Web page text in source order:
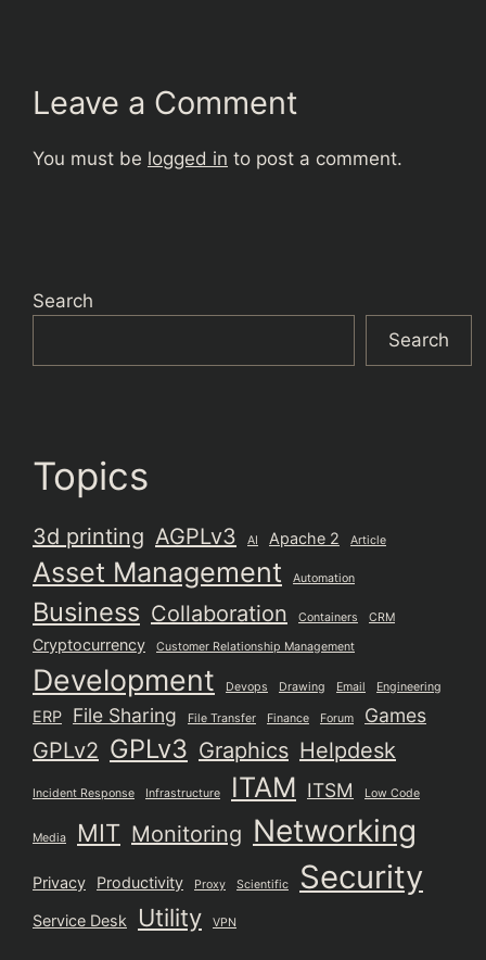
Leave a Comment
You must be logged in to post a comment.
Search
Search
Topics
3d printing AGPLv3 AI Apache 2 Article
Asset Management Automation
Business Collaboration Containers CRM
Cryptocurrency Customer Relationship Management
Development Devops Drawing Email Engineering
ERP File Sharing File Transfer Finance Forum Games
GPLv2 GPLv3 Graphics Helpdesk
Incident Response Infrastructure ITAM ITSM Low Code
Media MIT Monitoring Networking
Privacy Productivity Proxy Scientific Security
Service Desk Utility VPN
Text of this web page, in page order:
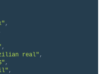
,
,
real" ,
,
,
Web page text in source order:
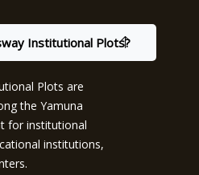
Institutional Plots?
Plots are
the Yamuna
for institutional
institutions,
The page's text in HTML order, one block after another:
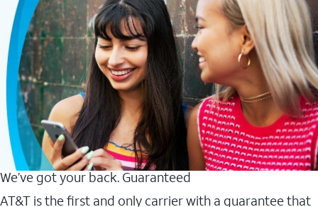
We’ve got your back. Guaranteed
AT&T is the first and only carrier with a guarantee that
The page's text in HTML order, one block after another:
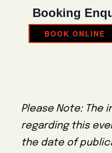
Booking
BOOK ONLINE
Please Note: The
regarding this
the date of
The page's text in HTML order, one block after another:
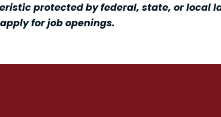
protected by federal, state, or local
for job openings.
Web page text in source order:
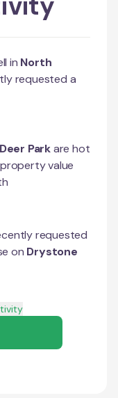
in North
requested a
Deer Parkare hot
value
requested
on Drystone
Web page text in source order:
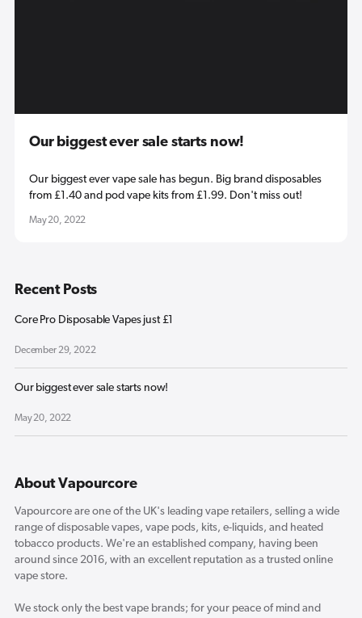
Our biggest ever sale starts now!
Our biggest ever vape sale has begun. Big brand disposables
from £1.40 and pod vape kits from £1.99. Don't miss out!
May 20, 2022
Recent Posts
Core Pro Disposable Vapes just £1
December 29, 2022
Our biggest ever sale starts now!
May 20, 2022
About Vapourcore
Vapourcore are one of the UK's leading vape retailers, selling a wide
range of disposable vapes, vape pods, kits, e-liquids, and heated
tobacco products. We're an established company, having been
around since 2016, with an excellent reputation as a trusted online
vape store.
We stock only the best vape brands; for your peace of mind and
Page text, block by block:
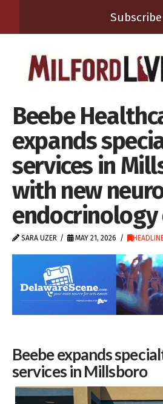
Subscribe
Beebe
expands
services in
with new
SARA UZER MAY 21, 2026
Beebe expands
services in Millsboro
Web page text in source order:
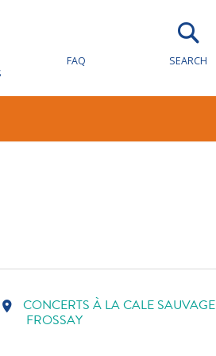
FAQ SEARCH
location_on CONCERTS À LA CALE SAUVAGE
FROSSAY
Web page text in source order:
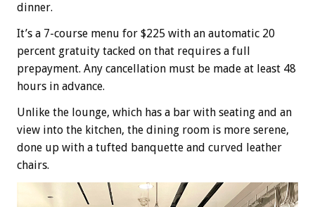
dinner.
It’s a 7-course menu for $225 with an automatic 20
percent gratuity tacked on that requires a full
prepayment. Any cancellation must be made at least 48
hours in advance.
Unlike the lounge, which has a bar with seating and an
view into the kitchen, the dining room is more serene,
done up with a tufted banquette and curved leather
chairs.
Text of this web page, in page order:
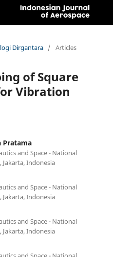
Dirgantara / Articles
of Square
Vibration
Pratama
and Space - National
Jakarta, Indonesia
and Space - National
Jakarta, Indonesia
and Space - National
Jakarta, Indonesia
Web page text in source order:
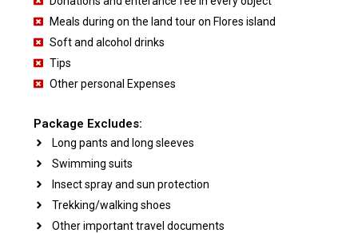
Meals during on the land tour on Flores island
Soft and alcohol drinks
Tips
Other personal Expenses
Package Excludes:
Long pants and long sleeves
Swimming suits
Insect spray and sun protection
Trekking/walking shoes
Other important travel documents
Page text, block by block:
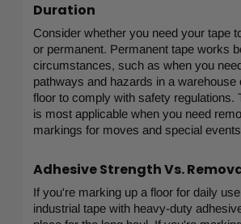
Duration
Consider whether you need your tape
or permanent. Permanent tape works
circumstances, such as when you
pathways and hazards in a warehouse
floor to comply with safety regulations.
is most applicable when you need
markings for moves and special
Adhesive Strength Vs.
If you're marking up a floor for daily
industrial tape with heavy-duty
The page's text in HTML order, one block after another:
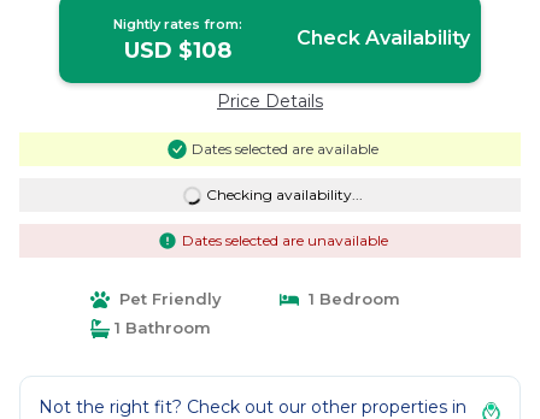
Nightly rates from:
USD $108 Check Availability
Price Details
Dates selected are available
Checking availability...
Dates selected are unavailable
Pet Friendly
1 Bedroom
1 Bathroom
Not the right fit? Check out our other properties in
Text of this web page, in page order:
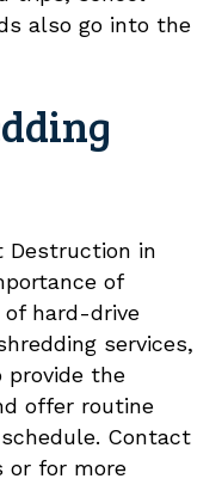
also go into the
Destruction in
of
of hard-drive
services,
provide the
offer routine
Contact
or for more
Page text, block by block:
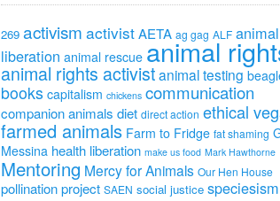
269 activism activistAETA ag gag ALF animal
liberation animal rescue animal
animal rights activistanimal testing
books capitalism chickens communication
companion animals diet direct action ethical
farmed animals Farm to Fridge fat shaming
Messina health liberation make us food Mark Hawthorne
Mentoring Mercy for Animals Our Hen House
pollination project SAEN social justice speciesism
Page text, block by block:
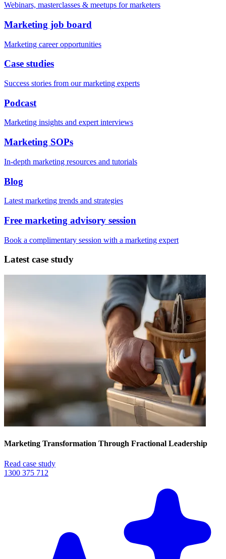
Webinars, masterclasses & meetups for marketers
Marketing job board
Marketing career opportunities
Case studies
Success stories from our marketing experts
Podcast
Marketing insights and expert interviews
Marketing SOPs
In-depth marketing resources and tutorials
Blog
Latest marketing trends and strategies
Free marketing advisory session
Book a complimentary session with a marketing expert
Latest case study
Marketing Transformation Through Fractional Leadership
Read case study
1300 375 712
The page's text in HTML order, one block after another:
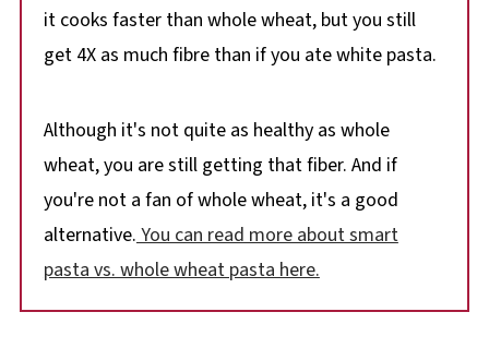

··········

* **PROBLEM STATEMENT**:
Pictures are to be omitted; otherwise, write out the data exactly as it appears.

* **SOLUTION**:
Web page text in source order:
Leave a Comment
You must be logged in to post a comment.
Search
Search
Topics
3d printing AGPLv3 AI Apache 2 Article
Asset Management Automation
Business Collaboration Containers CRM
Cryptocurrency Customer Relationship Management
Development Devops Drawing Email Engineering
ERP File Sharing File Transfer Finance Forum Games
GPLv2 GPLv3 Graphics Helpdesk
Incident Response Infrastructure ITAM ITSM Low Code
Media MIT Monitoring Networking
Privacy Productivity Proxy Scientific Security
Service Desk Utility VPN
Text of this web page, in page order:
,
,
real" ,
,
,
Web page text in source order:
Institutional Plots?
Plots are
the Yamuna
for institutional
institutions,
The page's text in HTML order, one block after another:
We’ve got your back. Guaranteed
AT&T is the first and only carrier with a guarantee that
The page's text in HTML order, one block after another:
Booking
BOOK ONLINE
Please Note: The
regarding this
the date of
The page's text in HTML order, one block after another:
protected by federal, state, or local
for job openings.
Web page text in source order:
in North
requested a
Deer Parkare hot
value
requested
on Drystone
Web page text in source order:
Our biggest ever sale starts now!
Our biggest ever vape sale has begun. Big brand disposables
from £1.40 and pod vape kits from £1.99. Don't miss out!
May 20, 2022
Recent Posts
Core Pro Disposable Vapes just £1
December 29, 2022
Our biggest ever sale starts now!
May 20, 2022
About Vapourcore
Vapourcore are one of the UK's leading vape retailers, selling a wide
range of disposable vapes, vape pods, kits, e-liquids, and heated
tobacco products. We're an established company, having been
around since 2016, with an excellent reputation as a trusted online
vape store.
We stock only the best vape brands; for your peace of mind and
Page text, block by block:
Subscribe
Beebe
expands
services in
with new
SARA UZER MAY 21, 2026
Beebe expands
services in Millsboro
Web page text in source order:
FAQ SEARCH
location_on CONCERTS À LA CALE SAUVAGE
FROSSAY
Web page text in source order:
dinner.
It’s a 7-course menu for $225 with an automatic 20
percent gratuity tacked on that requires a full
prepayment. Any cancellation must be made at least 48
hours in advance.
Unlike the lounge, which has a bar with seating and an
view into the kitchen, the dining room is more serene,
done up with a tufted banquette and curved leather
chairs.
Text of this web page, in page order:
Dirgantara / Articles
of Square
Vibration
Pratama
and Space - National
Jakarta, Indonesia
and Space - National
Jakarta, Indonesia
and Space - National
Jakarta, Indonesia
Web page text in source order:
Meals during on the land tour on Flores island
Soft and alcohol drinks
Tips
Other personal Expenses
Package Excludes:
Long pants and long sleeves
Swimming suits
Insect spray and sun protection
Trekking/walking shoes
Other important travel documents
Page text, block by block:
Duration
Consider whether you need your tape
or permanent. Permanent tape works
circumstances, such as when you
pathways and hazards in a warehouse
floor to comply with safety regulations.
is most applicable when you need
markings for moves and special
Adhesive Strength Vs.
If you're marking up a floor for daily
industrial tape with heavy-duty
The page's text in HTML order, one block after another:
Nightly rates from:
USD $108 Check Availability
Price Details
Dates selected are available
Checking availability...
Dates selected are unavailable
Pet Friendly
1 Bedroom
1 Bathroom
Not the right fit? Check out our other properties in
Text of this web page, in page order:
also go into the
Destruction in
of
of hard-drive
services,
provide the
offer routine
Contact
or for more
Page text, block by block:
269 activism activistAETA ag gag ALF animal
liberation animal rescue animal
animal rights activistanimal testing
books capitalism chickens communication
companion animals diet direct action ethical
farmed animals Farm to Fridge fat shaming
Messina health liberation make us food Mark Hawthorne
Mentoring Mercy for Animals Our Hen House
pollination project SAEN social justice speciesism
Page text, block by block:
Webinars, masterclasses & meetups for marketers
Marketing job board
Marketing career opportunities
Case studies
Success stories from our marketing experts
Podcast
Marketing insights and expert interviews
Marketing SOPs
In-depth marketing resources and tutorials
Blog
Latest marketing trends and strategies
Free marketing advisory session
Book a complimentary session with a marketing expert
Latest case study
Marketing Transformation Through Fractional Leadership
Read case study
1300 375 712
The page's text in HTML order, one block after another:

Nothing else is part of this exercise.